On le sait, lorsque l’on s’interroge sur le niveau des internationaux suisse, on questionne en réalité leur niveau de forme. Signer dans un grand club européen est une chose, s’y imposer en est une autre. Cette année, les internationaux suisses sont plutôt bien lotis. À part quelques exceptions, comme Xherdan Shaqiri qui verra sa saison de MLS se terminer un mois et demi avant le début de la compétition ou encore Freuler et Zakaria qui peinent pour l’instant à se faire une place dans leurs nouveaux clubs en Premier League, tous les titulaires attendus jouent, et bien. Les remplaçants également occupent pour la plupart des places de choix dans leurs clubs respectifs. Quelques interrogations résident évidemment – le temps de jeu de Seferovic et Mbabu par exemple – mais pour une nation comme la Suisse, il en est de l’exception plus que de la règle que d’avoir un cadre élargi avec un temps de jeu conséquent dans des clubs du top 5 européen.


Cependant, contrairement à ce que l’on pourrait penser, nos internationaux jouent moins en Coupe d’Europe que ce qu’ils ont pu jouer par le passer. Alors qu’en moyenne 6 joueurs évoluent en Ligue des Champions entre 2006 et 2018, seuls quatre ont ce privilège cette saison (Akanji, Sow, Zakaria et Okafor). Le meilleur cru de ce point de vue est le 2014, avec pas moins de 9 joueurs évoluant en LDC (Sommer, Schär et Stocker avec Bâle, Lichtsteiner à la Juventus, Inler, Behrami, et Dzemaili avec Naples, Shaqiri au Bayern et Seferovic à Benfica).

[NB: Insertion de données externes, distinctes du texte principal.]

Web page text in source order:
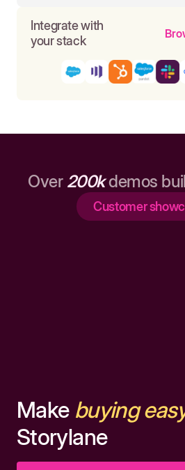
Integrate with
your stack
Over 200kdemos
Customer
Make buying
Storylane
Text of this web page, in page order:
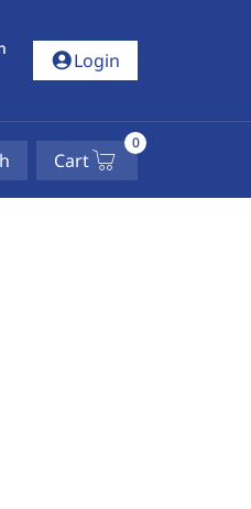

En somme, contrairement à ce que l’on pourrait penser, la Suisse ne semble pas dans de meilleures dispositions d’un point de vue de son effectif que lors des éditions précédentes. En revanche, il faut dire que ce n’est pas tant la qualité de l’effectif qui a péché lors des précédentes éditions. Avec un peu plus de réussite contre l’Argentine en 2014 et un peu moins d’appréhension contre la Suède en 2018, les résultats auraient pu (dû ?) être bien meilleurs. La Suisse arrivera-t-elle à avoir tous ces éléments dans son côté ? Réponse dans un peu moins de deux mois.